[Records from a data source]

---+---

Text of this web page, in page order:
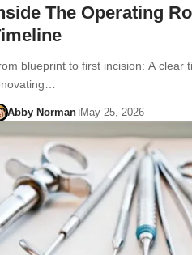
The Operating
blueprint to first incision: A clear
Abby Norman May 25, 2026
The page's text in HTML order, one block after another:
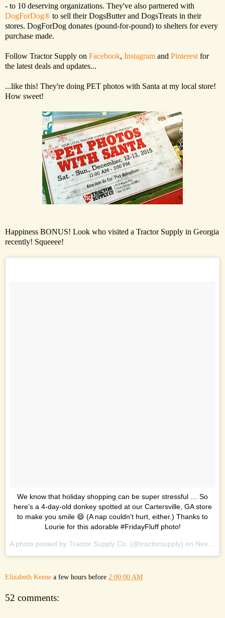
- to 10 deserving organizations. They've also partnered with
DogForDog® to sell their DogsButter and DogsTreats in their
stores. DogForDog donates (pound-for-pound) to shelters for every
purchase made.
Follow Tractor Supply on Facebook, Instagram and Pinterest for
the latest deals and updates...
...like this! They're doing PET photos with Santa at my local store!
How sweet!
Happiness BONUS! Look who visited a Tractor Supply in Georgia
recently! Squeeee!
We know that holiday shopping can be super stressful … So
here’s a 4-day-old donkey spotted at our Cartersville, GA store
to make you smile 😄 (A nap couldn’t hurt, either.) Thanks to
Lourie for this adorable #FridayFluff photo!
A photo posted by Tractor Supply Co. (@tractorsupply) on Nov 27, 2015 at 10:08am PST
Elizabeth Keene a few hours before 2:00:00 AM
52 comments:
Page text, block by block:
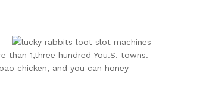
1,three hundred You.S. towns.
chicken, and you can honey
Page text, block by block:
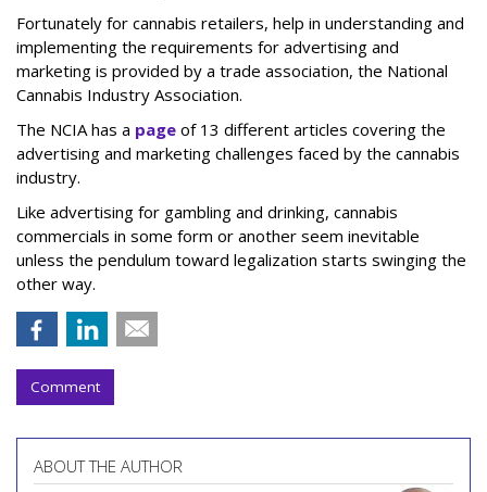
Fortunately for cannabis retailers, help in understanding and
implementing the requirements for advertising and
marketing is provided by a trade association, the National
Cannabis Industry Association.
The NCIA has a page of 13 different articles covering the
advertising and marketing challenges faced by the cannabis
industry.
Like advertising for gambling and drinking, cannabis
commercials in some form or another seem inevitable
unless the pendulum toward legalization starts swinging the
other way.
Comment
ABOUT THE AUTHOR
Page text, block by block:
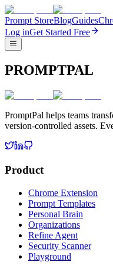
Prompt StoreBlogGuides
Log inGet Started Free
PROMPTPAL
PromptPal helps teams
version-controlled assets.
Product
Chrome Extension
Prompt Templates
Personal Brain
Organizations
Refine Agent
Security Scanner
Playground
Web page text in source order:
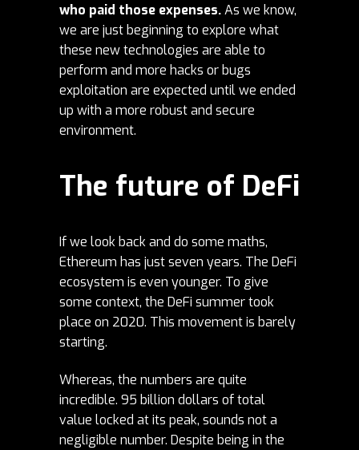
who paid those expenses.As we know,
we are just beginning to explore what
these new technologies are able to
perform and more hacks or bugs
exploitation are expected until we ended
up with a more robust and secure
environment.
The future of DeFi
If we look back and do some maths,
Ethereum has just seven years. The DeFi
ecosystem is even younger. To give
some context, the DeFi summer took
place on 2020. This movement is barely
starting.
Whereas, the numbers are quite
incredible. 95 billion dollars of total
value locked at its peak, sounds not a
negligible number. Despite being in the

---+---

Display each line of the data where "order" occurs.

Text of this web page, in page order:
The page's text in HTML order, one block after another:
Web page text in source order:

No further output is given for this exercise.